Every line below is to be given again precisely; images are to be left out.

—————

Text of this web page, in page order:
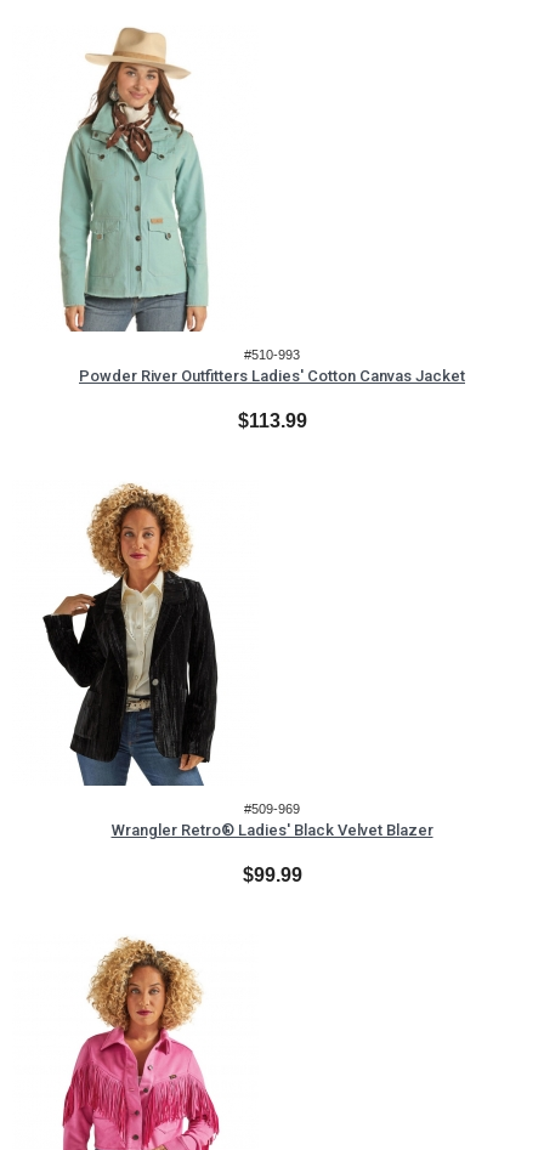
#510-993
Powder River Outfitters Ladies' Cotton Canvas Jacket
$113.99
#509-969
Wrangler Retro® Ladies' Black Velvet Blazer
$99.99
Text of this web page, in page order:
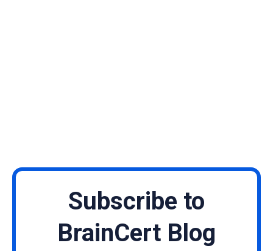
Subscribe to
BrainCert Blog
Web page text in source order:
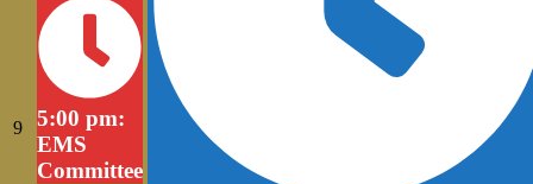
9August
2026
5:00 pm:
EMS
Committee
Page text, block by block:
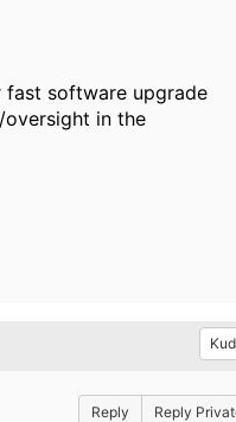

—————

• ANSWER TO THIS PROBLEM:
Text of this web page, in page order:
#510-993
Powder River Outfitters Ladies' Cotton Canvas Jacket
$113.99
#509-969
Wrangler Retro® Ladies' Black Velvet Blazer
$99.99
Text of this web page, in page order:
Subscribe to
BrainCert Blog
Web page text in source order:
9August
2026
5:00 pm:
EMS
Committee
Page text, block by block:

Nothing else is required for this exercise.